Meu amigo Fernando Batista, a quem tive o prazer de hospedar esta semana, é a pessoa mais “baobá” que conheço. Posso até dizer que vive em constante simbiose com a espécie vegetal. Ele é apaixonado pela árvore, a quem dedicou uma dissertação no Mestrado em Antropologia. E é sobre ela que prepara-se, agora, para defender tese de doutorado que o levou a trocar o Recife por Salvador. Foi a árvore sagrada e mágica que nos aproximou e também de um montão de gente, hoje uma verdadeira confraria de amigos da planta, que tem em Pernambuco a maior concentração da espécie no Brasil. O baobá tem origem africana. Mas para o antropólogo, ele já se incorporou à paisagem local e mais ainda à alma da população no Estado.

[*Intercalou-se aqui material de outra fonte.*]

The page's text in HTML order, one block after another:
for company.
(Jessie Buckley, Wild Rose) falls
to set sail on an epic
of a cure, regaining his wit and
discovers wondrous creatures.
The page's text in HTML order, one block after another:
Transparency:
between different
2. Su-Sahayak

“O baobá é a árvore que mobiliza o mundo afetivo do pernambucano como nenhuma outra é capaz de fazer”, afirma. Lembra, no entanto, que a árvore nos remete a questões não só botânicas, mas também lendárias, místicas e religiosas. Ao concluir o curso de Turismo, na Universidade Católica de Pernambuco, ele apresentou monografia sugerindo o aproveitamento do que se transformaria depois no famoso Jardim do Baobá, hoje um dos espaços públicos mais emblemáticos do Recife. No trabalho, apresentado em 2006, sugeria recuar o muro diante do potencial de aproveitamento da área à margem do Rio Capibaribe que teria como atrativo exatamente… o baobá. Não sabia, no entanto, que em algumas esferas do poder, simultaneamente, havia planos para transformação do espaço hoje consagrado junto à população recifense. “Ou seja, a árvore motivou o desejo coletivo de preservação da área entre pessoas que não se conheciam”, afirma.

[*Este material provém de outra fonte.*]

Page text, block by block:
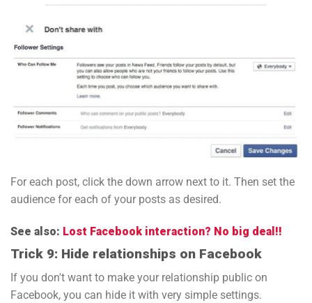
For each post, click the down arrow next to it. Then set the
audience for each of your posts as desired.
See also: Lost Facebook interaction? No big deal!!
Trick 9: Hide relationships on Facebook
If you don't want to make your relationship public on
Facebook, you can hide it with very simple settings.
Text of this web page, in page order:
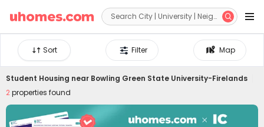
 
Map
Filter
Sort
Student Housing near Bowling Green State University-Firelands
2properties found

Na Ufpe, ele apelou para o lado etnográfico da planta e sua dissertação de Mestrado em Antropologia abordou a presença do baobá no terreiro de candomblé Ilê Axé Opô Aganju, localizado no município Lauro de Freitas, na Região Metropolitana de Salvador. Na Ufba, dá seguimento aos estudos sobre o baobá. Vai investigar uma possível relação entre a árvore de origem africana e a chamada família da palha do candomblé, representada por orixás como Nanã, Omulu e Oxumaré. Estudos acadêmicos à parte, meu amigo é um grande semeador da espécie, já tendo distribuído mudas e sementes para boa parte do Brasil, tendo sempre o cuidado de explicar as regras para garantir o sucesso no crescimento da planta mágica, sagrada e poderosa. No campus da Universidade Federal de Pernambuco, por exemplo, onde já existia três exemplares plantados, ele acrescentou nada menos de 15. E outros servidores plantaram outros. Hoje os baobás somam mais de 20 nos jardins da Ufpe.

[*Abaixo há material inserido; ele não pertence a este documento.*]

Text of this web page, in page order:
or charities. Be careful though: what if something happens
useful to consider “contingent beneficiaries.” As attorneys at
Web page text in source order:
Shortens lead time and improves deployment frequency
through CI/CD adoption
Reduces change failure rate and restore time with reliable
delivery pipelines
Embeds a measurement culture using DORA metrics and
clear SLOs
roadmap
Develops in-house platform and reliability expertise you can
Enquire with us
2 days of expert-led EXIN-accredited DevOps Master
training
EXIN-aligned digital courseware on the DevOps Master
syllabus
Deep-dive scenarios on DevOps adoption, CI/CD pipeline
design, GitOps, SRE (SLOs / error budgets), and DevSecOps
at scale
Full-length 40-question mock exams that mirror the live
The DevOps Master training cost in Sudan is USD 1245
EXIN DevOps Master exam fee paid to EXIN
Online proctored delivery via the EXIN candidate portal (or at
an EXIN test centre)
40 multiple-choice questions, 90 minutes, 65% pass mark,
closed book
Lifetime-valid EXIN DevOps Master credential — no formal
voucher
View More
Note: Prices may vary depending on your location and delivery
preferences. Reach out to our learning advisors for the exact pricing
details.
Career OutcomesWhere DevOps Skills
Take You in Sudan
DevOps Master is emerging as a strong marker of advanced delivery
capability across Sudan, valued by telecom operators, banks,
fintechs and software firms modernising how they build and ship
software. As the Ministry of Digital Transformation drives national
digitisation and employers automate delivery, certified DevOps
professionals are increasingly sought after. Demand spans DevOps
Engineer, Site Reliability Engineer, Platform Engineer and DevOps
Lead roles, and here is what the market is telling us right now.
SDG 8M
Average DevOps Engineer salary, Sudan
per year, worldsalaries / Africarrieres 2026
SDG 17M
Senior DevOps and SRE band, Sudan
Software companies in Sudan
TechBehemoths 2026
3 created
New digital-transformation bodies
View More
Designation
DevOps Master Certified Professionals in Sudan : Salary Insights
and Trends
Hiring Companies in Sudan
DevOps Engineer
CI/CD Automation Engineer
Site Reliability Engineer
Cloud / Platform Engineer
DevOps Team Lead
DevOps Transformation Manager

A presença da espécie até motivou a criação e uma trilha dos baobás da Ufpe, que deve funcionar até o final do ano, quando qualquer pessoa, de mapa na mão, poderá visitar os exemplares do campus, incluindo o famoso “pata de elefante”, apelido carinhoso para um dos exemplares ali plantados, cujo tronco lembra a pata do mamífero. Na Oficina Francisco Brennand, no bairro da Várzea, crescem os baobás cujas mudas foram por ele levadas, em 2003. Há alguns dias, estivemos lá com a ebomi e griô Vó Cici e Marlene Jesus da Costa, autoras do livro Cozinhando História – Receitas, Histórias e Mitos de Pratos Afro- Brasileiros. Elas (na foto acima, com Fernando) são da Fundação Pierre Verger, em Salvador. Claro que, além de toda a “catedral da arte” criada por Brennand, Fernando incluiu a visita aos baobás ali plantados.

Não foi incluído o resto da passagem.